(Saved data entries)
━━━━━━
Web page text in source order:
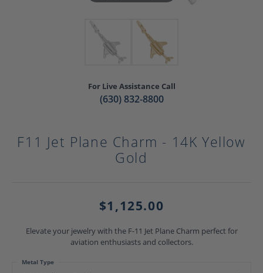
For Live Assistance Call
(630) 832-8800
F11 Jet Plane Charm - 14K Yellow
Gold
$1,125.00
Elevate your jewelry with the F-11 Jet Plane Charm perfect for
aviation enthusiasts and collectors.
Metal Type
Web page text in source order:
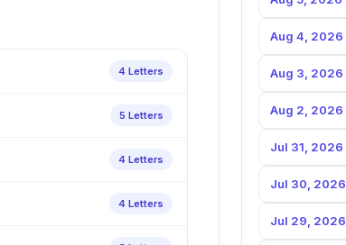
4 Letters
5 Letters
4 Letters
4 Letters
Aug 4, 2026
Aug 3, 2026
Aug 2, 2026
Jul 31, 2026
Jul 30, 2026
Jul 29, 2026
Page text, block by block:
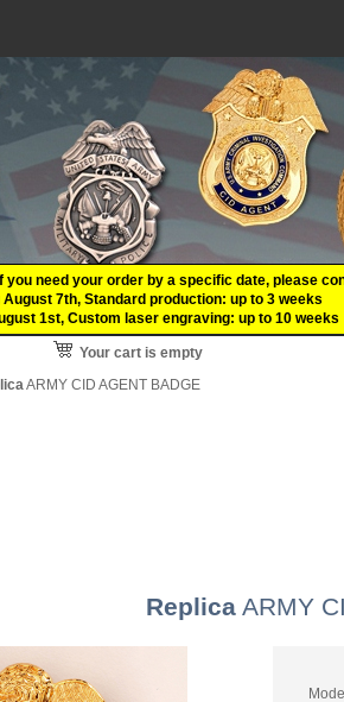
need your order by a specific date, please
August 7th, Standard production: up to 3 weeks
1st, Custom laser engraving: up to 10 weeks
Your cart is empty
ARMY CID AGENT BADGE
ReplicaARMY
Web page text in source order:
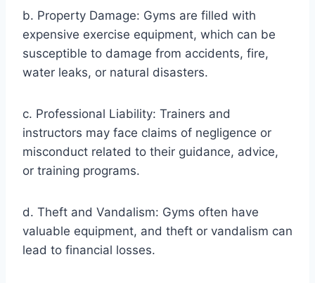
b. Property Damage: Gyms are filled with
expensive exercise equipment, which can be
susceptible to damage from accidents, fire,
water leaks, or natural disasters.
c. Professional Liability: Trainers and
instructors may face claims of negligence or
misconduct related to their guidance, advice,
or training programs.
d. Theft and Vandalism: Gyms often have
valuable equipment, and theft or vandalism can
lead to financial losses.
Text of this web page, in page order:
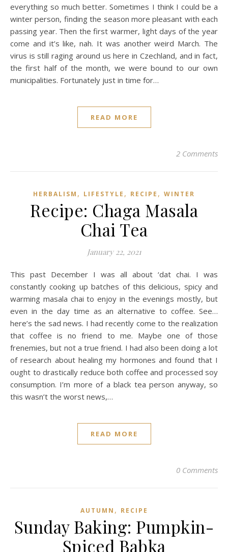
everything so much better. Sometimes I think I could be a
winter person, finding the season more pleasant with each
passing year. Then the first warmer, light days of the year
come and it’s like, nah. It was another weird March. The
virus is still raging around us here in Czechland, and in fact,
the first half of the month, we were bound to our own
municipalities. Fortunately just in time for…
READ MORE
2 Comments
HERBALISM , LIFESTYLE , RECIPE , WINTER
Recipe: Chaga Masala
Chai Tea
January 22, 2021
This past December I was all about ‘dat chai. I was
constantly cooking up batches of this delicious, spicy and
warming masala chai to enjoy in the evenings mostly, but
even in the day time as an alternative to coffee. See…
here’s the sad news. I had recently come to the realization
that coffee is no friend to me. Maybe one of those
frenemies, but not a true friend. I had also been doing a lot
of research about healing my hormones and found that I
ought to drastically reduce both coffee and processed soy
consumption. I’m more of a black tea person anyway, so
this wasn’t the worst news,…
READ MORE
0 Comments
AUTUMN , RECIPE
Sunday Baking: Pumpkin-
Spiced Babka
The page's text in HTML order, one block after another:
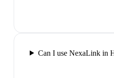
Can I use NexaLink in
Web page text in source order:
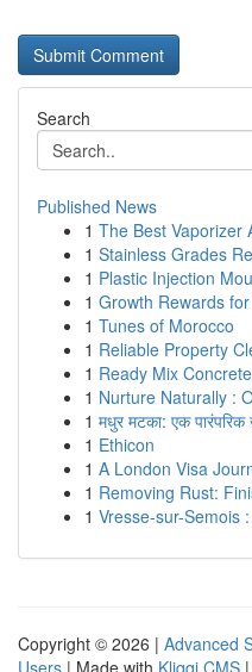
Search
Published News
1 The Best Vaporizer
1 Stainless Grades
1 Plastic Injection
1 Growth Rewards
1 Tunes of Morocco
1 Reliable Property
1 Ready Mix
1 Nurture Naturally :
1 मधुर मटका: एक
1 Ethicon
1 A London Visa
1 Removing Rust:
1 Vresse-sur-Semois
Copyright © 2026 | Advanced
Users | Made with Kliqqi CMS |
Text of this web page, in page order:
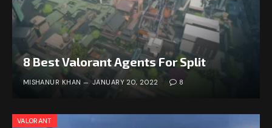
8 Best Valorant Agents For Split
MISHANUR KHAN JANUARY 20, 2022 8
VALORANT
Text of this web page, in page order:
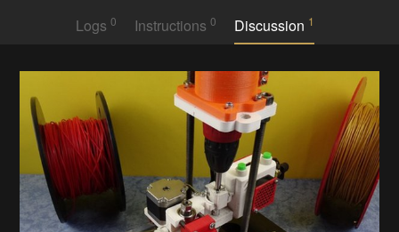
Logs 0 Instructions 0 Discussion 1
━━━━━━
Task item
The response should contain every record above exactly as written, and none of the pictures.

Response to the exercise
Web page text in source order:
For Live Assistance Call
(630) 832-8800
F11 Jet Plane Charm - 14K Yellow
Gold
$1,125.00
Elevate your jewelry with the F-11 Jet Plane Charm perfect for
aviation enthusiasts and collectors.
Metal Type
Web page text in source order:
4 Letters
5 Letters
4 Letters
4 Letters
Aug 4, 2026
Aug 3, 2026
Aug 2, 2026
Jul 31, 2026
Jul 30, 2026
Jul 29, 2026
Page text, block by block:
need your order by a specific date, please
August 7th, Standard production: up to 3 weeks
1st, Custom laser engraving: up to 10 weeks
Your cart is empty
ARMY CID AGENT BADGE
ReplicaARMY
Web page text in source order:
b. Property Damage: Gyms are filled with
expensive exercise equipment, which can be
susceptible to damage from accidents, fire,
water leaks, or natural disasters.
c. Professional Liability: Trainers and
instructors may face claims of negligence or
misconduct related to their guidance, advice,
or training programs.
d. Theft and Vandalism: Gyms often have
valuable equipment, and theft or vandalism can
lead to financial losses.
Text of this web page, in page order:
everything so much better. Sometimes I think I could be a
winter person, finding the season more pleasant with each
passing year. Then the first warmer, light days of the year
come and it’s like, nah. It was another weird March. The
virus is still raging around us here in Czechland, and in fact,
the first half of the month, we were bound to our own
municipalities. Fortunately just in time for…
READ MORE
2 Comments
HERBALISM , LIFESTYLE , RECIPE , WINTER
Recipe: Chaga Masala
Chai Tea
January 22, 2021
This past December I was all about ‘dat chai. I was
constantly cooking up batches of this delicious, spicy and
warming masala chai to enjoy in the evenings mostly, but
even in the day time as an alternative to coffee. See…
here’s the sad news. I had recently come to the realization
that coffee is no friend to me. Maybe one of those
frenemies, but not a true friend. I had also been doing a lot
of research about healing my hormones and found that I
ought to drastically reduce both coffee and processed soy
consumption. I’m more of a black tea person anyway, so
this wasn’t the worst news,…
READ MORE
0 Comments
AUTUMN , RECIPE
Sunday Baking: Pumpkin-
Spiced Babka
The page's text in HTML order, one block after another:
Can I use NexaLink in
Web page text in source order:
Search
Published News
1 The Best Vaporizer
1 Stainless Grades
1 Plastic Injection
1 Growth Rewards
1 Tunes of Morocco
1 Reliable Property
1 Ready Mix
1 Nurture Naturally :
1 मधुर मटका: एक
1 Ethicon
1 A London Visa
1 Removing Rust:
1 Vresse-sur-Semois
Copyright © 2026 | Advanced
Users | Made with Kliqqi CMS |
Text of this web page, in page order:
8 Best Valorant Agents For Split
MISHANUR KHAN JANUARY 20, 2022 8
VALORANT
Text of this web page, in page order:
Logs 0 Instructions 0 Discussion 1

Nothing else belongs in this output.